Kajian Bersama Ustadz Abdul Basith, Lc., M.Pd yang menyampaikan perjalanan kisah para nabi, khususnya kali ini tentang kisah “Nabi Adam”. Pada kesempatan yang baik ini kita bisa membahas tentang kisah-kisah para nabi. Yang mana kisah para nabi Ini amat penting untuk kita ketahui. Agar kita bisa mendapatkan banyak pelajaran pelajaran yang berharga untuk diri kita. Kisah-kisah para nabi yang akan kami jelaskan diambil dari kitab Syeikh Utsman Al khamis hafidzahullahu ta’ala. Tentunya yang pertama kali yang akan kita jelaskan adalah kisah Nabi Adam alaihissalam. Kisah Nabi Adam alaihissalam kita awali dengan gambaran fisik beliau dan juga penciptaan Nabi Adam alaihissalam. Bagaimana kah penciptaan Nabi Adam kemudian bagaimana gambaran fisik beliau.

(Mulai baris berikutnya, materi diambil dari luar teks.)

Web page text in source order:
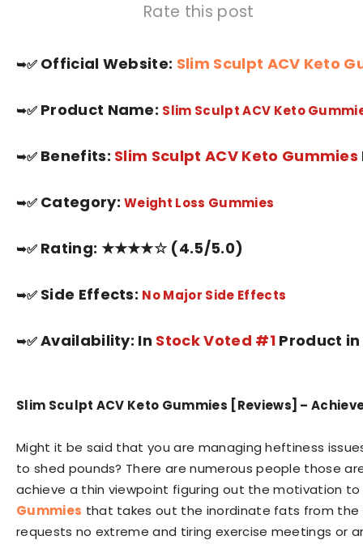
Rate this post
➥✅ Official Website: Slim Sculpt ACV Keto
➥✅ Product Name: Slim Sculpt ACV Keto
➥✅ Benefits: Slim Sculpt ACV Keto Gummies
➥✅ Category:Weight Loss Gummies
➥✅ Rating: ★★★★☆ (4.5/5.0)
➥✅ Side Effects: No Major Side Effects
➥✅Availability: In Stock Voted #1 Product in
Slim Sculpt ACV Keto Gummies [Reviews] –
Might it be said that you are managing heftiness
to shed pounds? There are numerous people those
achieve a thin viewpoint figuring out the motivation
Gummies that takes out the inordinate fats from the
requests no extreme and tiring exercise meetings or
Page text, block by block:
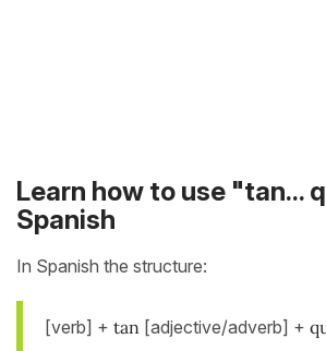
Learn how to use "tan...
Spanish
In Spanish the structure:
[verb] + tan [adjective/adverb] +
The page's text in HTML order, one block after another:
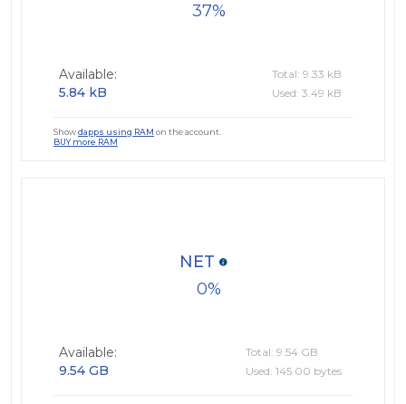
37
Available:
5.84 kB
Total: 9.33 kB
Used: 3.49 kB
Showdapps using RAM on the account.
BUY more RAM
0
NET
Available:
9.54 GB
Total: 9.54 GB
Used: 145.00 bytes
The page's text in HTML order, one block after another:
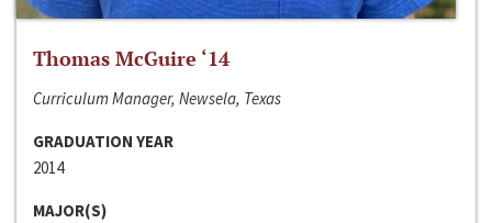
Thomas McGuire ‘14
Curriculum Manager, Newsela, Texas
GRADUATION YEAR
2014
MAJOR(S)
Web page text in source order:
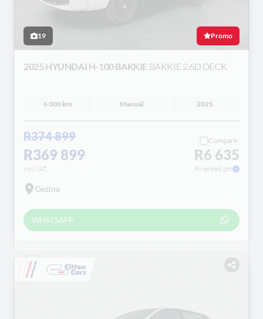
19 Promo
2025 HYUNDAI H-100 BAKKIE BAKKIE 2.6D DECK
6 000 km Manual 2025
R374 899
R369 899
incl VAT
Compare
R6 635
Financed pm
Gezina
WHATSAPP
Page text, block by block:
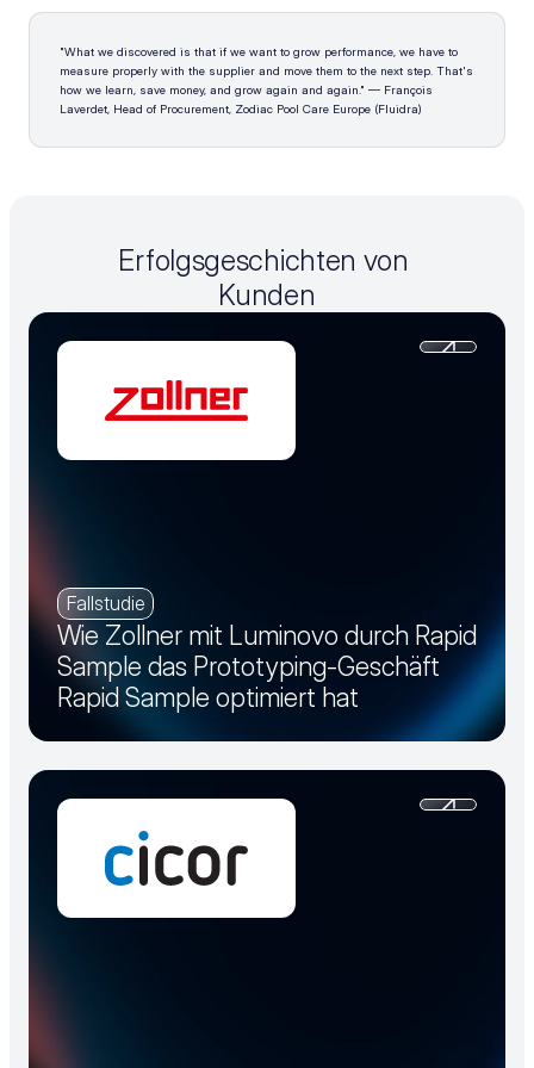
"What we discovered is that if we want to grow performance, we have to
measure properly with the supplier and move them to the next step. That's
how we learn, save money, and grow again and again." — François
Laverdet, Head of Procurement, Zodiac Pool Care Europe (Fluidra)
Erfolgsgeschichten von
Kunden
Fallstudie
Wie Zollner mit Luminovo durch Rapid
Sample das Prototyping-Geschäft
Rapid Sample optimiert hat

Dalil Kisah Nabi Adam Diciptakan Dari Tanah

Allah Subhanahu Wa Ta’ala menciptakan Nabi Adam Alaihisalam dari tanah. Hal ini ditunjukkan dengan dalil-dalil dalam Al Qur’an. Allah subhanahu wa ta’ala berfirman:

إِنَّ مَثَلَ عِيسَىٰ عِنْدَ اللَّهِ كَمَثَلِ آدَمَ ۖ خَلَقَهُ مِنْ تُرَابٍ ثُمَّ قَالَ لَهُ كُنْ فَيَكُونُ

Artinya: Sesungguhnya misal (penciptaan) Isa di sisi Allah, adalah seperti (penciptaan) Adam. Allah menciptakan Adam dari tanah, kemudian Allah berfirman kepadanya: “Jadilah” (seorang manusia), maka jadilah dia. (QS. Ali Imran 59)

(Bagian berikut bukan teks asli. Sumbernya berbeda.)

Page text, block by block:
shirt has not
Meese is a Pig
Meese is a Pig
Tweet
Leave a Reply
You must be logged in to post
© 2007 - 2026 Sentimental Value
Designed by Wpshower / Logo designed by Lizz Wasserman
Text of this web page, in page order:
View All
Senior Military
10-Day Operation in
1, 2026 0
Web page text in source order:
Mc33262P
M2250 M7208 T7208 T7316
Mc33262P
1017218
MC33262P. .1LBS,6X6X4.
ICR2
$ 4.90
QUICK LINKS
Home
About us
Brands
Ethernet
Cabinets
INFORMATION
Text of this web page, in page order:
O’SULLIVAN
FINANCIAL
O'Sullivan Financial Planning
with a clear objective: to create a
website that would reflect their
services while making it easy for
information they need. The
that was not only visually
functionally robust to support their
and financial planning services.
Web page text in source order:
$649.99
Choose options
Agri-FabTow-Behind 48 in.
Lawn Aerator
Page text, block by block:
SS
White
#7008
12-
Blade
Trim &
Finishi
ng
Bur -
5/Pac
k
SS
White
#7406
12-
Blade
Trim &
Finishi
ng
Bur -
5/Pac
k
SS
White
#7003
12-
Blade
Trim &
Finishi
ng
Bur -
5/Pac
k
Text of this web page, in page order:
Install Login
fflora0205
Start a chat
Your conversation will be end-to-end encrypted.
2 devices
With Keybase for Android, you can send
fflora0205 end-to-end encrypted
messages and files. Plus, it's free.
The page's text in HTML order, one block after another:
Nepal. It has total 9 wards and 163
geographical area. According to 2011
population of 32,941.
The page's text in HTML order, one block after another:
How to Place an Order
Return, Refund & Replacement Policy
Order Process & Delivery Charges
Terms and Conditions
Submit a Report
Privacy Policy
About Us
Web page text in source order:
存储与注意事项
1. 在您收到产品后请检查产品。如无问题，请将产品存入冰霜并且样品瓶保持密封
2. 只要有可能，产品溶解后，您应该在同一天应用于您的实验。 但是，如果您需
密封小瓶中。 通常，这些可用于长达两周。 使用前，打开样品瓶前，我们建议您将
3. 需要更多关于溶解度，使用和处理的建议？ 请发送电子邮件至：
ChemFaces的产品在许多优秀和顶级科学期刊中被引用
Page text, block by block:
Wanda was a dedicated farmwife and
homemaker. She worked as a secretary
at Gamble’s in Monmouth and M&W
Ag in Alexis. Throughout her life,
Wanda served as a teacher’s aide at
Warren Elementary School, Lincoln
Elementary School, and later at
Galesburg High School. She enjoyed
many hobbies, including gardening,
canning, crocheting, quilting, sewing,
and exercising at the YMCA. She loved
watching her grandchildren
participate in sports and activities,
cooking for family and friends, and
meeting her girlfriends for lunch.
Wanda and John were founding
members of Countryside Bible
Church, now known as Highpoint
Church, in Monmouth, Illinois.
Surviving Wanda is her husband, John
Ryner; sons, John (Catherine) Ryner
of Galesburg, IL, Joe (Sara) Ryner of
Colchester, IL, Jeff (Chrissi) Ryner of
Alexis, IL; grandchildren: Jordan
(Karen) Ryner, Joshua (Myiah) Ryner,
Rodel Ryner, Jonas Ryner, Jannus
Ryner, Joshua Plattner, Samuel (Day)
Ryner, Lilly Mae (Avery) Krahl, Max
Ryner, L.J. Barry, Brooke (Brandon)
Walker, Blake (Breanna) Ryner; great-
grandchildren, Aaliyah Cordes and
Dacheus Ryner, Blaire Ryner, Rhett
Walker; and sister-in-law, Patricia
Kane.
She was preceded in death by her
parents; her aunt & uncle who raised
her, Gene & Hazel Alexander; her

الَّذِي أَحْسَنَ كُلَّ شَيْءٍ خَلَقَهُ ۖ وَبَدَأَ خَلْقَ الْإِنْسَانِ مِنْ طِينٍ

Artinya:  Yang membuat segala sesuatu yang Dia ciptakan sebaik-baiknya dan Yang memulai penciptaan manusia dari tanah. (QS. As Sajdah 7)

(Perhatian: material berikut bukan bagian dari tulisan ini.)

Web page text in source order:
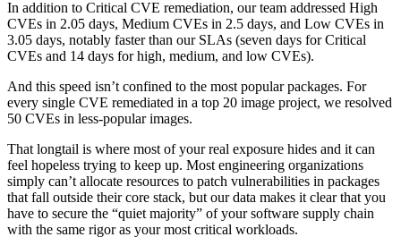
In addition to Critical CVE remediation, our team addressed High
CVEs in 2.05 days, Medium CVEs in 2.5 days, and Low CVEs in
3.05 days, notably faster than our SLAs (seven days for Critical
CVEs and 14 days for high, medium, and low CVEs).
And this speed isn’t confined to the most popular packages. For
every single CVE remediated in a top 20 image project, we resolved
50 CVEs in less-popular images.
That longtail is where most of your real exposure hides and it can
feel hopeless trying to keep up. Most engineering organizations
simply can’t allocate resources to patch vulnerabilities in packages
that fall outside their core stack, but our data makes it clear that you
have to secure the “quiet majority” of your software supply chain
with the same rigor as your most critical workloads.
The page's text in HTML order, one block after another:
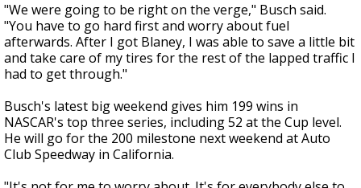
"We were going to be right on the verge," Busch said.
"You have to go hard first and worry about fuel
afterwards. After I got Blaney, I was able to save a little bit
and take care of my tires for the rest of the lapped traffic I
had to get through."
Busch's latest big weekend gives him 199 wins in
NASCAR's top three series, including 52 at the Cup level.
He will go for the 200 milestone next weekend at Auto
Club Speedway in California.
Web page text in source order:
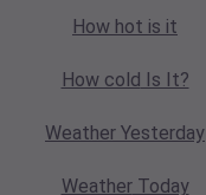
How hot is it
How cold Is It?
Weather Yesterday
WeatherToday
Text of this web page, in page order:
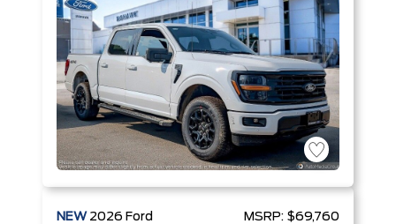
NEW 2026 Ford MSRP: $69,760
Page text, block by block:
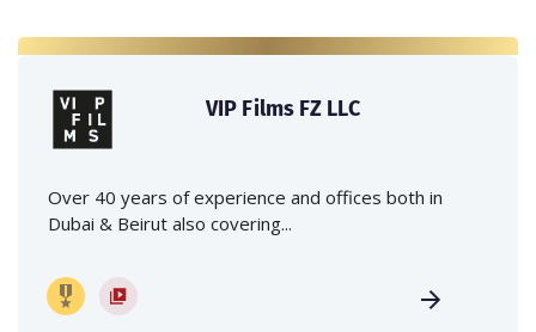
VIP Films FZ LLC
Over 40 years of experience and offices both in
Dubai & Beirut also covering...
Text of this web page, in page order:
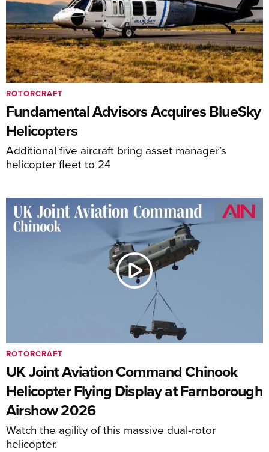
Fundamental Advisors Acquires BlueSky
Helicopters
Additional five aircraft bring asset manager’s
helicopter fleet to 24
ROTORCRAFT
UK Joint Aviation Command Chinook
Helicopter Flying Display at Farnborough
Airshow 2026
Watch the agility of this massive dual-rotor
helicopter.
ROTORCRAFT
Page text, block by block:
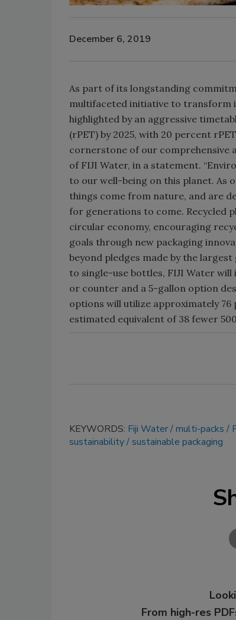
December 6, 2019
As part of its longstanding
multifaceted initiative to transform
highlighted by an aggressive
(rPET) by 2025, with 20 percent
cornerstone of our comprehensive
of FIJI Water, in a statement.
to our well-being on this planet. As
things come from nature, and are
for generations to come. Recycled
circular economy, encouraging
goals through new packaging
beyond pledges made by the
to single-use bottles, FIJI Water
or counter and a 5-gallon option
options will utilize approximately
estimated equivalent of 38 fewer
KEYWORDS: Fiji Water multi-packs
sustainability sustainable packaging
From high-res
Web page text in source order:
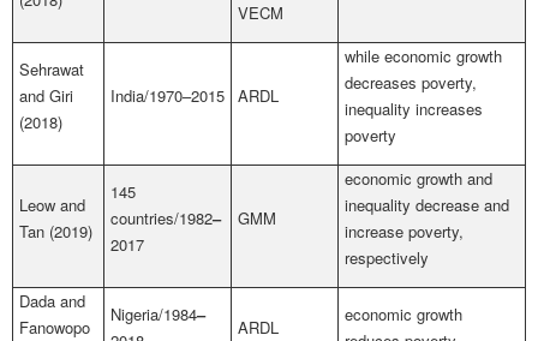
VECM
Sehrawat
and Giri
(2018)
India/1970–2015 ARDL
while economic growth
decreases poverty,
inequality increases
poverty
Leow and
Tan (2019)
145
countries/1982–
2017
GMM
economic growth and
inequality decrease and
increase poverty,
respectively
Dada and
Fanowopo
Nigeria/1984–
ARDL
economic growth
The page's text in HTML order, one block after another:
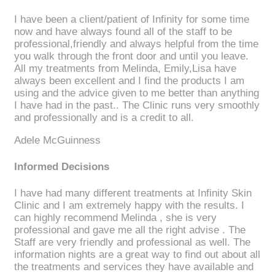
I have been a client/patient of Infinity for some time
now and have always found all of the staff to be
professional,friendly and always helpful from the time
you walk through the front door and until you leave.
All my treatments from Melinda, Emily,Lisa have
always been excellent and I find the products I am
using and the advice given to me better than anything
I have had in the past.. The Clinic runs very smoothly
and professionally and is a credit to all.
Adele McGuinness
Informed Decisions
I have had many different treatments at Infinity Skin
Clinic and I am extremely happy with the results. I
can highly recommend Melinda , she is very
professional and gave me all the right advise . The
Staff are very friendly and professional as well. The
information nights are a great way to find out about all
the treatments and services they have available and
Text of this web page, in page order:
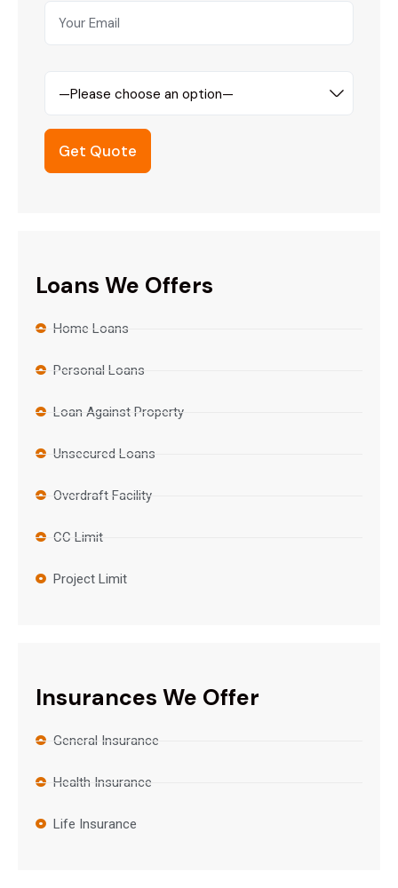
—Please choose an option—
Loans We Offers
Home Loans
Personal Loans
Loan Against Property
Unsecured Loans
Overdraft Facility
CC Limit
Project Limit
Insurances We Offer
General Insurance
Health Insurance
Life Insurance

وَلَقَدْ خَلَقْنَا الْإِنْسَانَ مِنْ صَلْصَالٍ مِنْ حَمَإٍ مَسْنُونٍ

Artinya: Dan sesungguhnya Kami telah menciptakan manusia (Adam) dari tanah liat kering (yang berasal) dari lumpur hitam yang diberi bentuk. (QS. Al Hijr 26)

خَلَقَ الْإِنْسَانَ مِنْ صَلْصَالٍ كَالْفَخَّارِ

Artinya:  Dia menciptakan manusia dari tanah kering seperti tembikar. (QS Ar Rahman 14)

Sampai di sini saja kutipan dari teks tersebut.